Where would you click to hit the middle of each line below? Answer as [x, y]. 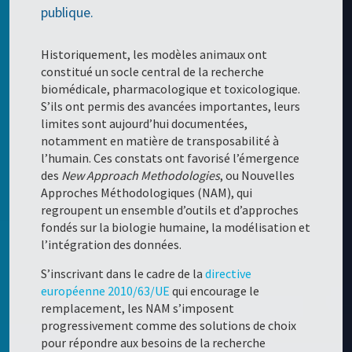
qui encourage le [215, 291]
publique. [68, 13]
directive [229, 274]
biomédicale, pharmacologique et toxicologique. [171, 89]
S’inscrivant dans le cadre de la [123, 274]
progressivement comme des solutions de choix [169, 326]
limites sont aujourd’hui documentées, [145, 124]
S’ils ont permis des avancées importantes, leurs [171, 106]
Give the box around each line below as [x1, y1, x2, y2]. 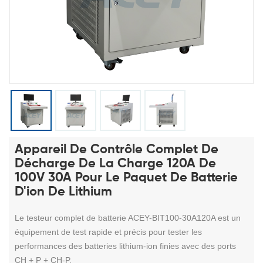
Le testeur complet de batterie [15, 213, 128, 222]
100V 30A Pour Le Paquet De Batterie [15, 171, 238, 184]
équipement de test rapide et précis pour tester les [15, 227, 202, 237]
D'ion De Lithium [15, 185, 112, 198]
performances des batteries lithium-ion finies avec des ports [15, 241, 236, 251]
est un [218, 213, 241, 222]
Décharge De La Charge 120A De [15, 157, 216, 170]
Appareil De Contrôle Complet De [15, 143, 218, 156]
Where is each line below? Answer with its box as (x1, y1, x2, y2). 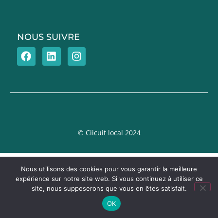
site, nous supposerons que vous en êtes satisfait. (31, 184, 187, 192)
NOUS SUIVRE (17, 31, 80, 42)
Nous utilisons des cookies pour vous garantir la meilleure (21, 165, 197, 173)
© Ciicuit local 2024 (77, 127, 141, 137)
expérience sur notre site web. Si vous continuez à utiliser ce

◇ ◇ ◇

#### WORK ORDER
Start at the top of the entries and repeat each line exactly, ending at the line that contains "progressivement comme des". Pictures are not part of the copy.

#### FINISHED EXERCISE
Where would you click to hit the middle of each line below? Answer as [x, y]. 
qui encourage le [215, 291]
publique. [68, 13]
directive [229, 274]
biomédicale, pharmacologique et toxicologique. [171, 89]
S’inscrivant dans le cadre de la [123, 274]
progressivement comme des solutions de choix [169, 326]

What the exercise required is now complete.